Abstract

Drilled cuttings or produced water reinjection, drilling operations, and even wellbore stimulation are operations that can exploit the knowledge of natural fractures around wellbores. However, there is currently no robust model that quantifies Natural Fracture Density (NFD) around wellbores, to manage the highlighted operations. This is a problem when one considers environmental pollution caused by drilling waste leakage through natural fractures. During wellbore construction, natural fractures may enhance lost circulation, which causes well-control problems. Existing predictive models cannot quantify the NFD (which is in units of count per meter) around the wellbore because of the limitations in handling the total strain. Hence, it becomes difficult to understand how geomechanical parameters, wellbore geometry, or petrophysical variables affect the NFD. Thus, this study was carried out to eliminate these gaps.
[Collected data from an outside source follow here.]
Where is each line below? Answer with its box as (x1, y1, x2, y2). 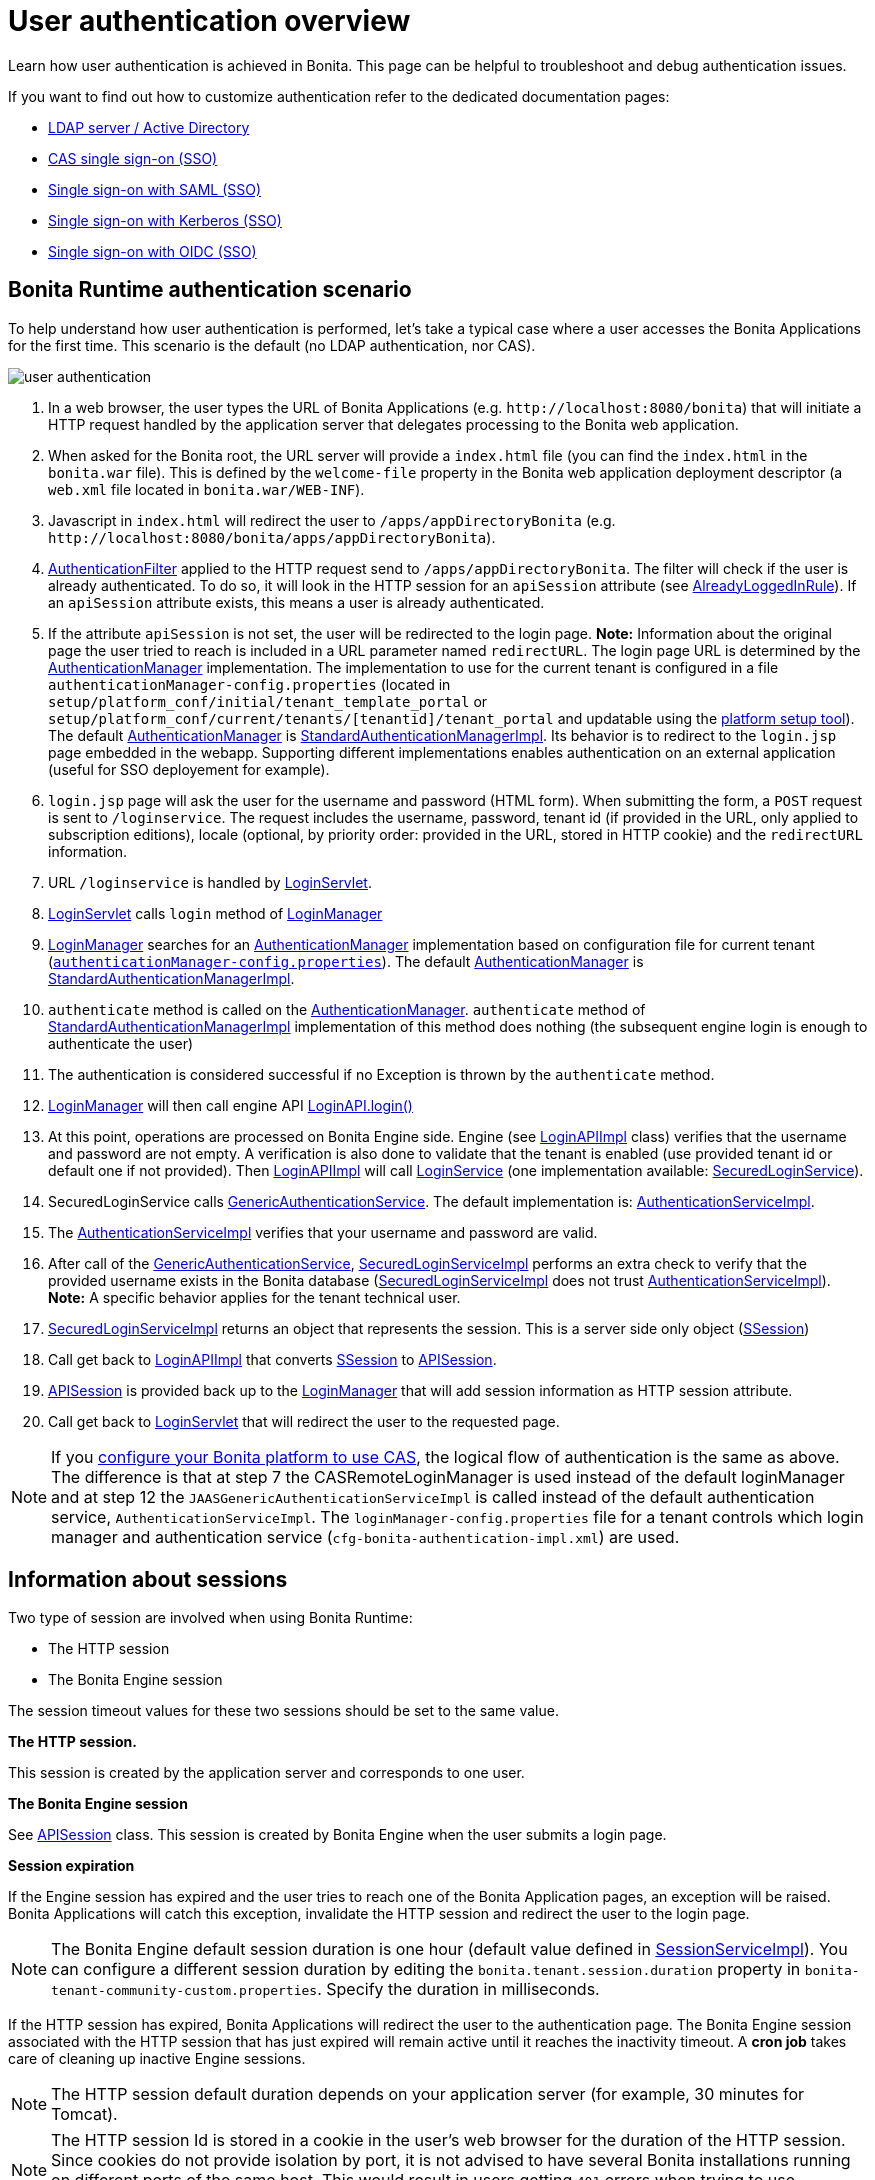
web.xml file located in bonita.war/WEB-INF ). (48, 480, 365, 498)
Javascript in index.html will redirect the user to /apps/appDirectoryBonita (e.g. (48, 511, 616, 529)
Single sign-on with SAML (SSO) (48, 180, 262, 198)
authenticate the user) (48, 1034, 194, 1052)
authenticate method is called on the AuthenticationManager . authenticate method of (48, 1000, 646, 1018)
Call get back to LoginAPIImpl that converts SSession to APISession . (48, 1350, 497, 1368)
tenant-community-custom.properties (51, 1983, 318, 1999)
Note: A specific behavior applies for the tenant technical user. (48, 1288, 461, 1306)

The strain energy of poroelastic rocks, fracture-area energy, and geomechanical analysis were combined to quantify the NFD. The total strain was decomposed into deviatory strain and volumetric strain, using the principal stresses. Then, based on geomechanical analysis, the tangential, axial, and radial stresses were incorporated, using Kirsch's wellbore stresses. The model was applied to a wellbore that is near the Atlantic Ocean, on the passive continental margin of the Niger Delta Basin, and comprising paralic sandstones of the Miocene. The results showed that the NFD decreased from the walls of the wellbore exponentially. Increasing the wellbore inclination reduced the NFD, but the increase in porosity caused the NFD to increase. The increase in Poisson's Ratio (PR) showed a different relationship with the NFD. The NFD reduced slightly as PR was increased from 0 to 0.2, but increased significantly as PR was increased from 0.2 to 0.5. In addition, the NFD oscillated sinusoidally with the azimuth, at some frequency. The results were validated by different literature sources and field observations.